Population increase and technology growth are the main reasons for increasing demand of energy sources and fossil fuels consumption as the main energy source consequently increases. However, these fuels emit large amounts of greenhouse gases to the atmosphere. Moreover, they are not renewable resources. Hydrogen as an energy carrier is attractive because the only product of its combustion is water. However, production and storage of hydrogen raises concerns about costs and safety.
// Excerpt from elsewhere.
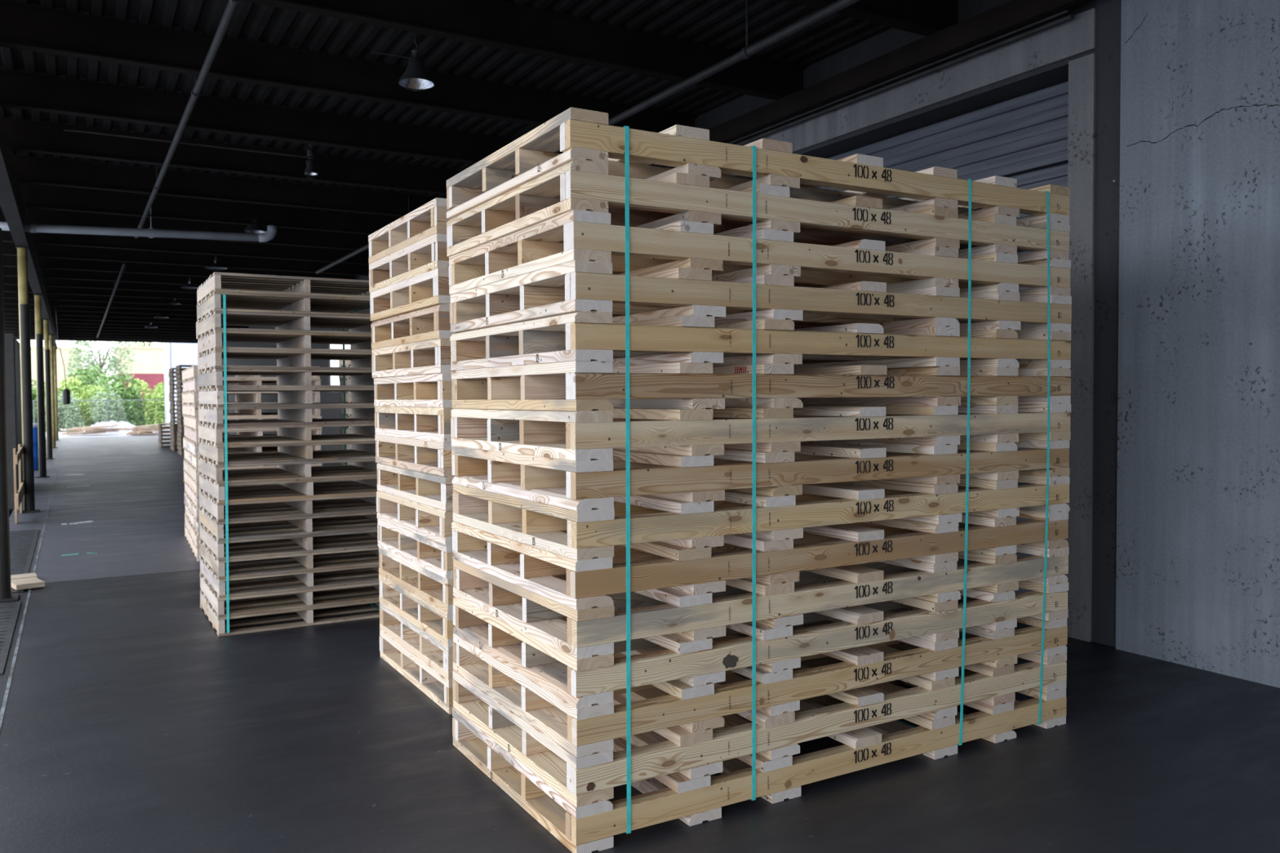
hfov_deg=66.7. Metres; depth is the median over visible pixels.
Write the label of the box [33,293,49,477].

Ammonia (NH₃) can be used as a hydrogen source and it requires about 5% of the thermodynamic cell voltage (0.06 V) needed to produce hydrogen from water [1-4].

2NH₃(aq)+6OH^- → N₂(g)+6H₂O+6e^-    E°=-0.77V vs. SHE  (1)

6H₂O+6e^- → 3H₂(g)+6OH^-    E°=-0.83V vs. SHE  (2)

2NH₃(aq) → N₂(g)+3H₂(g)    E°=0.06V (3)

Objectives

In order to decrease the cost of hydrogen production through ammonia electrolysis, the kinetics of the process should be known. While experimental techniques are the primary procedure for elucidating the kinetics especially on monometallic surfaces, theoretical calculation can be fascinating in terms of investigation of intermediates produced during the surface reaction. These intermediates can not be recognized with traditional experimental methods on monometallic, bimetallic or polymetallic surfaces. In this work, density functional theory calculations are performed on four platinum-iridium clusters, Pt_3-xIr_x (x=0-3) to examine ammonia oxidation in alkaline media. The adsorption of NH_3-x(x=0-3) on these clusters and the effect of cluster composition on the adsorption are investigated. The hybrid B3LYP level of theory is used in Gaussian 09 along with the LANL2DZ and 6-311++g basis sets.

Results

Our Preliminary results for the HOMO-LUMO gap of adsorbed species on clusters, combined with activation and dissociation energy calculations of sequential dehydrogenation reactions of NH₃→NH₂→NH→N showed that Ir₃ is more active than Pt₃for ammonia oxidation. Additionally, the combination of iridium and platinum makes a more favorable pathway for the ammonia oxidation reaction. However, experimental analyses indicate improved reactivity on platinum in comparison to iridium in ammonia oxidation. This suggests the possibility of two different mechanisms for ammonia oxidation on platinum and iridium. 

References

[1]        F. Vitse, M. Cooper, and G. G. Botte, "On the use of ammonia electrolysis for hydrogen production," Journal of Power Sources, vol. 142, pp. 18-26, 2005.

[2]        G. G. Botte, "Electrochemical method for providing hydrogen using ammonia and ethanol," U.S. Patent No. 8,221,610 2012.

[3]        G. G. Botte, M. Cooper, and F. Vitse, "Electro-catalysts for the oxidation of ammonia in alkaline media," U.S. Patent No. 7,485,211 2009.

[4]        B. K. Boggs and G. G. Botte, "Optimization of Pt-Ir on carbon fiber paper for the electro-oxidation of ammonia in alkaline media," Electrochimica Acta, vol. 55, pp. 5287-5293, 2010.